Records excerpted from a collection
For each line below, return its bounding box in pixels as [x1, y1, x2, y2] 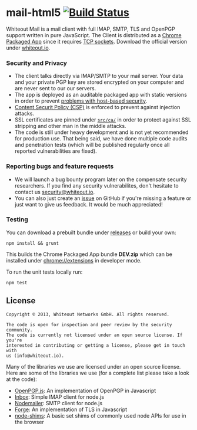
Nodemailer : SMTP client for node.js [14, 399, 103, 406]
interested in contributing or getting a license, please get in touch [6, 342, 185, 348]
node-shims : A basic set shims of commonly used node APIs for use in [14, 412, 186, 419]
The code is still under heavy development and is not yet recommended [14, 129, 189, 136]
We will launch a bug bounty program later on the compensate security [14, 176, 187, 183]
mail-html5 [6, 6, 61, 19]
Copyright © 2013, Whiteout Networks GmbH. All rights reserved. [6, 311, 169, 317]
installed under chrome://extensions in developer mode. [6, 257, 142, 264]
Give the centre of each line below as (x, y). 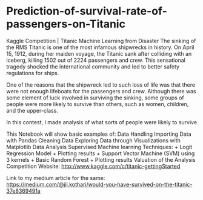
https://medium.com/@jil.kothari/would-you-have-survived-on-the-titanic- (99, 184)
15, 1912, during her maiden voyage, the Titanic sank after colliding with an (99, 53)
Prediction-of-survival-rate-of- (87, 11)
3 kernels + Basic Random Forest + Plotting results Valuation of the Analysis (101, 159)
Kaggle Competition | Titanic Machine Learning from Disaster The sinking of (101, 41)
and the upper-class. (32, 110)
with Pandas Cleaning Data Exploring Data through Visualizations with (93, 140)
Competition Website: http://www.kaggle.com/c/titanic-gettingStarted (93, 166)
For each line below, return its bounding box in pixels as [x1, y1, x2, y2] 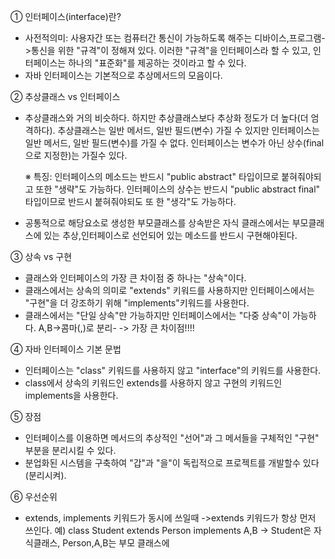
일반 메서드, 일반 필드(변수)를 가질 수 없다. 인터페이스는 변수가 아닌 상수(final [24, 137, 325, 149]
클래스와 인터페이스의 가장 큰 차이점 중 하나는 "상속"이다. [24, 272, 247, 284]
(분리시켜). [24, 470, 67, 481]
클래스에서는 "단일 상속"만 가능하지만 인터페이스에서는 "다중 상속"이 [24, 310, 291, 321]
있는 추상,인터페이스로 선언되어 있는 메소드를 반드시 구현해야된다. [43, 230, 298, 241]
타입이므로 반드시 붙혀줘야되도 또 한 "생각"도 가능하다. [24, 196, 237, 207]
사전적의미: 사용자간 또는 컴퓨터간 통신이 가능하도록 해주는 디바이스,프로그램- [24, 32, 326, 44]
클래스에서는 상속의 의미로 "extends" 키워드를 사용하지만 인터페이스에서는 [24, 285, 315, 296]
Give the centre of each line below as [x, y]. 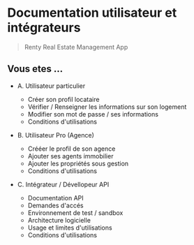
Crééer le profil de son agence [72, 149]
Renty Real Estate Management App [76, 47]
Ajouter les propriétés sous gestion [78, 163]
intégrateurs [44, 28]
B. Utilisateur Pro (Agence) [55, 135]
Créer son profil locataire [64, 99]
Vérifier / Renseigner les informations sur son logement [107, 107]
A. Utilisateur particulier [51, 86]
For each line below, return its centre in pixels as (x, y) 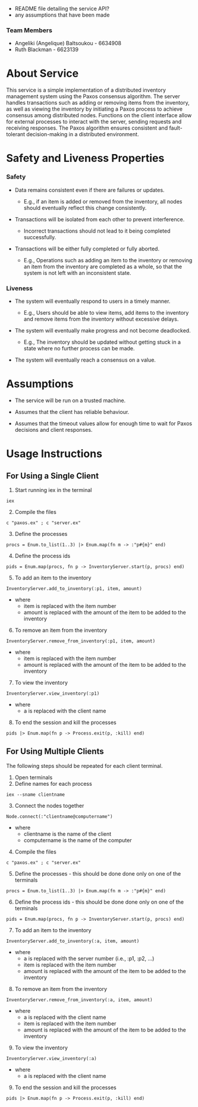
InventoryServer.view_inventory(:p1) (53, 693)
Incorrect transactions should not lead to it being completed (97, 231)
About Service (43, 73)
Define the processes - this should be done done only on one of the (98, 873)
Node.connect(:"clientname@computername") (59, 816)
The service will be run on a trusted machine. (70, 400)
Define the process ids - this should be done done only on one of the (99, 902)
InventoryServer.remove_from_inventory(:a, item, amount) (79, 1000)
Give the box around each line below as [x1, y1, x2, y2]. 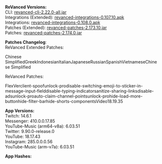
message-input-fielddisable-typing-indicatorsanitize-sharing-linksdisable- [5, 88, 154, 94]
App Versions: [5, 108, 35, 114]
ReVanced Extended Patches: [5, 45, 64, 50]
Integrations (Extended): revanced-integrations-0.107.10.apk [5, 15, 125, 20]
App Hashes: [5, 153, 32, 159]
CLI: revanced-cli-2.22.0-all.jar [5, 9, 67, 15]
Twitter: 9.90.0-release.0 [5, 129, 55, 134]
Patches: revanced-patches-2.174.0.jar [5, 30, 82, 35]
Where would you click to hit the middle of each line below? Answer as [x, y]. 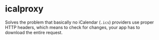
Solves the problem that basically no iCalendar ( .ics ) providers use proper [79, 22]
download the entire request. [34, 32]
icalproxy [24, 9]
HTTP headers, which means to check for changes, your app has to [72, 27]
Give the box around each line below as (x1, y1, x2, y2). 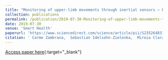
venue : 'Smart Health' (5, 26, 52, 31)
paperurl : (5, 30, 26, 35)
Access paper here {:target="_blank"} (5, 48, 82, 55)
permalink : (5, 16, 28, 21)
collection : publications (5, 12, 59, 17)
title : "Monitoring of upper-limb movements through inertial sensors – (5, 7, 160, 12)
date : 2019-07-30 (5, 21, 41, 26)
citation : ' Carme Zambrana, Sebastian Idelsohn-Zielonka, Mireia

Try it
Within the entries above, how many lines contain the word "인터페이스에서는"? State the number only.

Response to the exercise
2